Newman explains: “Insurers offer replacement vehicles and quality assured repairs to their customers and innocent third parties at preferential rates enabling them to control claims spend and premium rates. Demand is low due to the incentives offered by CHOs, remove those and take up will increase, enabling insurers to control cost which will benefit the customer.”
A Bent precedent
Regardless of if the OFT study sets a precedent, the Bent case has. The Aston Villa striker was involved in an accident in 2007, in which his £72 000 Mercedes was damaged.
Accident Exchange hired an Aston Martin DB9 for the player for 94 days. Insurer Allianz challenged the period of hire, rate and the need for hire. But two Court of Appeal battles later, the courts ruled in favour Bent and the CHO.
Evans is in no doubt the Bent case influenced the legal landscape of spot rates: “Before the decision the lack of clarity and variety of responses being handled was amazing. Now we have a consistent response.”
He states it would have been unfair to deny Bent the same credit hire protection as less well-paid car owners.
“Bent has the same rights as everybody else. We can’t impose a moral safeguard and say because he is a professional footballer he has to pay. Where do you draw the line? When is someone earning enough to pay for a hire car themselves?
“Common law states that if someone has committed a wrong, they have a duty to rectify it. Even if Bent is a footballer driving an Aston Martin he still has the same protection as anybody else under law.”
Sarah Cartlidge, associate at BLM and head of the motor (credit hire) sector focus team for the Forum of Insurance Lawyers, was counsel with Val Jones for the defendants in the spot rates case of Bent.

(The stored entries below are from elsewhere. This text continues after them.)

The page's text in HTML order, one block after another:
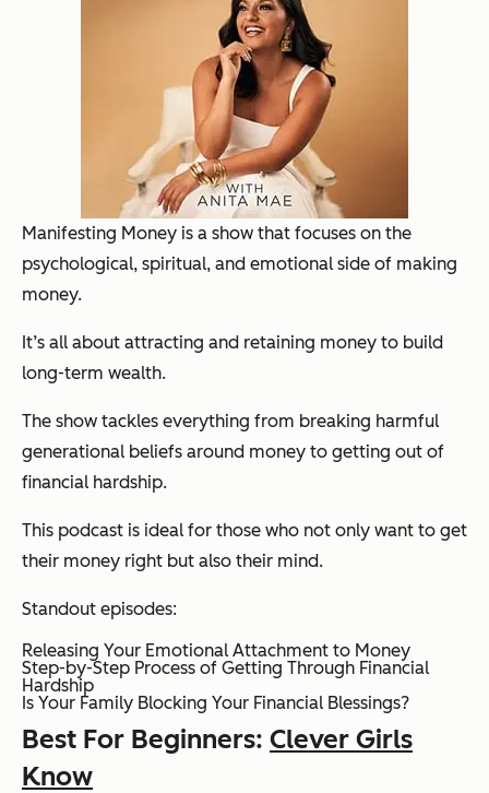
Manifesting Money is a show that focuses on the
psychological, spiritual, and emotional side of making
money.
It’s all about attracting and retaining money to build
long-term wealth.
The show tackles everything from breaking harmful
generational beliefs around money to getting out of
financial hardship.
This podcast is ideal for those who not only want to get
their money right but also their mind.
Standout episodes:
Releasing Your Emotional Attachment to Money
Step-by-Step Process of Getting Through Financial
Hardship
Is Your Family Blocking Your Financial Blessings?
Best For Beginners: Clever Girls
Know
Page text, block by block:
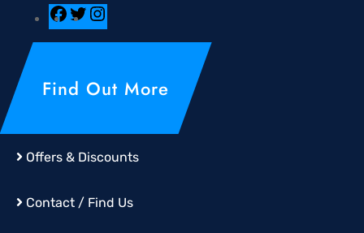
Find Out More
Offers & Discounts
Contact / Find Us
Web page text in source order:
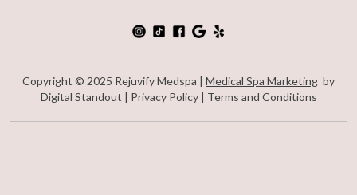
Copyright © 2025 Rejuvify Medspa | Medical Spa Marketing by
Digital Standout | Privacy Policy| Terms and Conditions
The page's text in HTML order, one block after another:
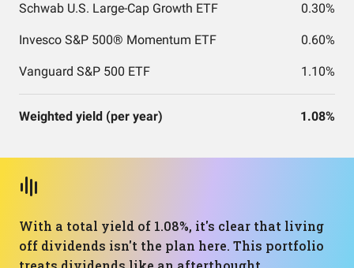
Schwab U.S. Large-Cap Growth ETF 0.30%
Invesco S&P 500® Momentum ETF 0.60%
Vanguard S&P 500 ETF 1.10%
Weighted yield (per year) 1.08%
With a total yield of 1.08%, it's clear that living
off dividends isn't the plan here. This portfolio
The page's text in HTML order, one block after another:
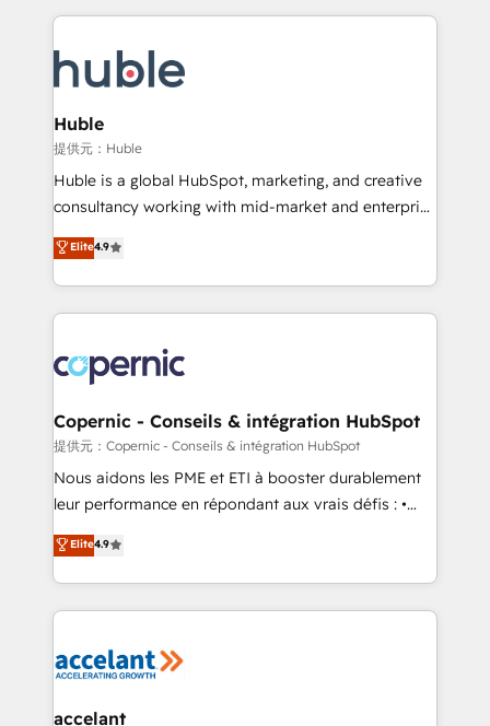
new HubSpot portal with Advanced Website and
CRM Migrations using our in-house "HubScrub" Tool.
entirely around coaching and training. That means
skills, processes, and internal team you need to
attract the right buyers, close deals faster, and grow
without outside dependencies. You’ll learn how to: •
Set up, audit, and organize your HubSpot portal •
Get your sales team fully using HubSpot • Track
pipeline and revenue across the entire buyer journey
growth • Create content and videos that attract
buyers • Use AI to scale smarter Our coaching-led
lasts. So if you're ready to become the most trusted
voice in your market, let’s talk.
Huble
提供元：Huble
Huble is a global HubSpot, marketing, and creative
consultancy working with mid-market and enterprise
businesses. We go beyond implementation, shaping
the strategy, processes, and teams that turn
HubSpot into a genuine growth engine. Named
HubSpot's Global Partner of the Year in 2024,
worldwide, and with over 15 years in the ecosystem,
Huble has built a track record that speaks for itself.
One company, one operating model, delivering
across offices and consulting teams in the UK, USA,
Canada, Germany, France, Belgium, Singapore, and
South Africa. Certified compliant with ISO/IEC
international offices and 175+ employees.
Elite4.9
Copernic - Conseils & intégration HubSpot
提供元：Copernic - Conseils & intégration HubSpot
Nous aidons les PME et ETI à booster durablement
leur performance en répondant aux vrais défis : •
Intégration de HubSpot avec d’autres outils (ERP,
téléphonie, etc.) • Alignement des équipes grâce à un
outil et des données partagées • Amélioration de la
collecte et de l’analyse des données pour des
de la productivité des équipes Notre équipe de 30
avec un engagement total, alignant processus
Elite4.9
accelant
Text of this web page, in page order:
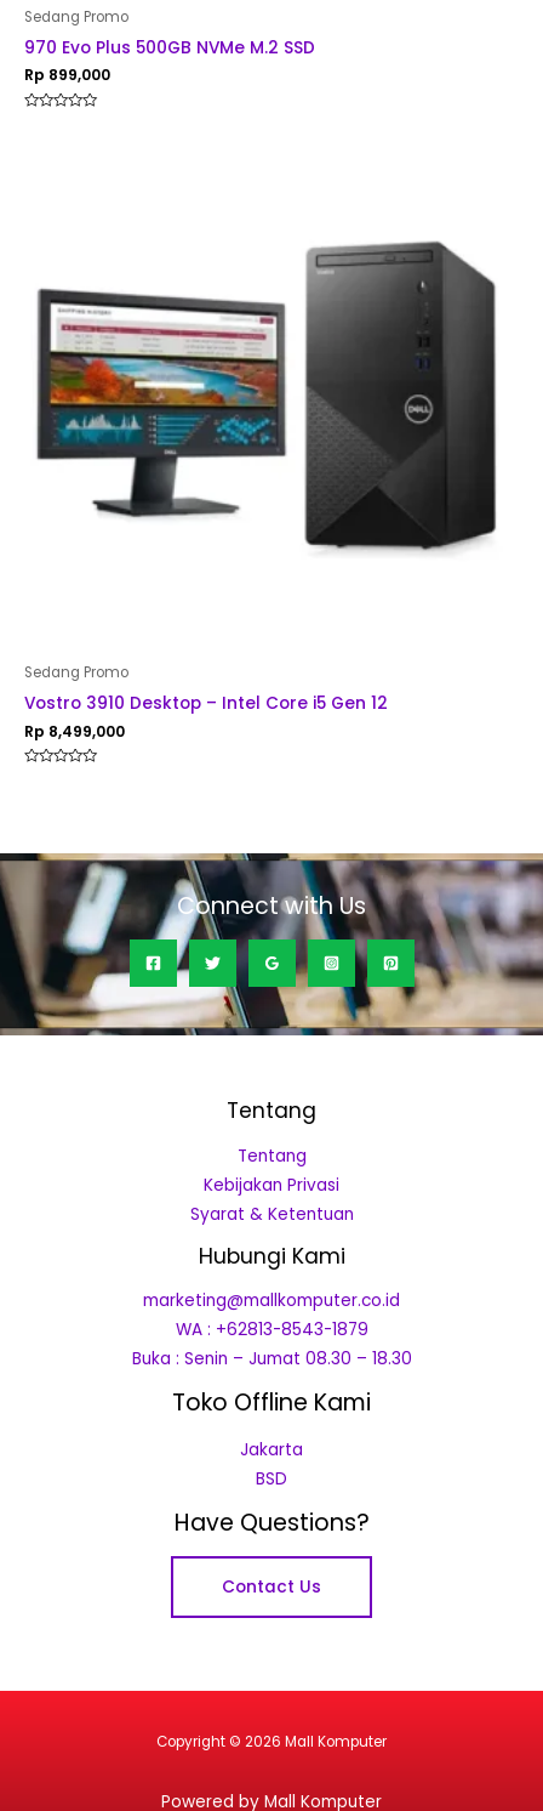
Sedang Promo
970 Evo Plus 500GB NVMe M.2 SSD
Rp 899,000
Sedang Promo
Vostro 3910 Desktop – Intel Core i5 Gen 12
Rp 8,499,000
Connect with Us
Tentang
Tentang
Kebijakan Privasi
Syarat & Ketentuan
Hubungi Kami
marketing@mallkomputer.co.id
WA : +62813-8543-1879
Buka : Senin – Jumat 08.30 – 18.30
Toko Offline Kami
Jakarta
BSD
Have Questions?
Contact Us
Copyright © 2026 Mall Komputer
Powered by Mall Komputer
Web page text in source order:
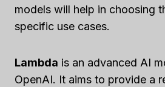
models will help in choosing
specific use cases.
Lambda is an advanced AI
OpenAI. It aims to provide a
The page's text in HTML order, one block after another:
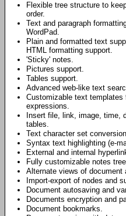
Flexible tree structure to
order.
Text and paragraph
WordPad.
Plain and formatted text
HTML formatting support.
'Sticky' notes.
Pictures support.
Tables support.
Advanced web-like text
Customizable text templates
expressions.
Insert file, link, image, time,
tables.
Text character set
Syntax text highlighting (e-
External and internal
Fully customizable notes
Alternate views of document
Import-export of nodes and
Document autosaving and
Documents encryption and
Document bookmarks.

She says the Bent case marked the first time judges were given clear guidelines on how to examine rate evidence. “Before the Bent case, how judges dealt with rate evidence was a grey area. The first Court of Appeal cases stated that judges could not always expect specific evidence from an exact time and vehicle.
“The latter Court of Appeal decision clarified that courts should handle assessments of rate evidence objectively.”
But she warns against assuming credit hire firms have greater power than insurers as a result of the spot rates case: “There is a risk that, because Bent’s CHO recovered a large amount of money, people will think the power has shifted.
“But really they reinforce that credit hire is a justified industry and credit hire must be looked at from the customer’s point of view. They are the innocent victims that have lost the use of their vehicles. Credit hire is one way to compensate them.”
Shaw concludes: “Credit hire firms have never been in a better position in the legal landscape. The Bent case demonstrates this — but insurance companies are the all-powerful organisations in this sector. They pay our wages. The Bent case is not an opportunity for CHOs to ruffle the feathers of insurers. We are a flea on the back of a very large dog when it comes to getting paid.”